Task instructions — Return each line of the listing that has the word "FROM" in it.

Material provided —
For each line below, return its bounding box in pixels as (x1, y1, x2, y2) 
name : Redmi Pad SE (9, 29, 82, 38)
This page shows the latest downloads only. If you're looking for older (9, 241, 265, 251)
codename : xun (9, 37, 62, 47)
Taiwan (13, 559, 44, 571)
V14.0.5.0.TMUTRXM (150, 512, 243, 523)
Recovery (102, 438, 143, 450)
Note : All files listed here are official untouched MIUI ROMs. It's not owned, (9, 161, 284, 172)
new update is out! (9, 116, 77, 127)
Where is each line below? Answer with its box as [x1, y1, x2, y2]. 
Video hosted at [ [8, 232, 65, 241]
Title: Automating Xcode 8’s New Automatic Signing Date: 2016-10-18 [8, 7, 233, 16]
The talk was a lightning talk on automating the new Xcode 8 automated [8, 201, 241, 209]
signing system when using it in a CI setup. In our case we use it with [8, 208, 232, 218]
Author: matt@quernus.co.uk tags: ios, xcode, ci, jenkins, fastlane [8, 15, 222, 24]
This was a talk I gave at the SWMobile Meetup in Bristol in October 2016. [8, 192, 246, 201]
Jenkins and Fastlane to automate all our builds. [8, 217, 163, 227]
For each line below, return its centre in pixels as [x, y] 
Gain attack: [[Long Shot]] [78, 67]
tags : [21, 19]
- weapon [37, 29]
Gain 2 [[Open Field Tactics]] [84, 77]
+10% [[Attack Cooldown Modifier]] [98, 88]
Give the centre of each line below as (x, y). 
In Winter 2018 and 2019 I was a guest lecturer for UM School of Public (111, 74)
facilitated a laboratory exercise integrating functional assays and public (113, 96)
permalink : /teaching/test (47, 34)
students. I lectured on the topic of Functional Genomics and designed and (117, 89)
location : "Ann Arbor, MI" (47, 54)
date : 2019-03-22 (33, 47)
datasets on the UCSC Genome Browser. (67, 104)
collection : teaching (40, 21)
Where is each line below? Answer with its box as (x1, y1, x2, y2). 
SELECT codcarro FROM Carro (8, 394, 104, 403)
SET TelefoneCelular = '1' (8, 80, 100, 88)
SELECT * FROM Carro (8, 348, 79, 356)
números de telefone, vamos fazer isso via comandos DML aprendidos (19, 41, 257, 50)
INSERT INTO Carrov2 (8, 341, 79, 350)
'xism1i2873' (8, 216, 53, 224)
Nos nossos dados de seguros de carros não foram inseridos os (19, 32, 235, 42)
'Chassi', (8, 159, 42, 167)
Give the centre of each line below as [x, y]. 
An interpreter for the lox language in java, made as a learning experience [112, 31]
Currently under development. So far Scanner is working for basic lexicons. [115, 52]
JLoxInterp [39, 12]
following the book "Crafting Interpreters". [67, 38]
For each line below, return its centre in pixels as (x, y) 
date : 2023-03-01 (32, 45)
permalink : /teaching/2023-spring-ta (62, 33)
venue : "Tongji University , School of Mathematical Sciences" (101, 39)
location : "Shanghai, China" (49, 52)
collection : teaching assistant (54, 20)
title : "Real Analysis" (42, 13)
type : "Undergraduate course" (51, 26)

Answer section —
SELECT codcarro FROM Carro (8, 394, 104, 403)
SELECT * FROM Carro (8, 348, 79, 356)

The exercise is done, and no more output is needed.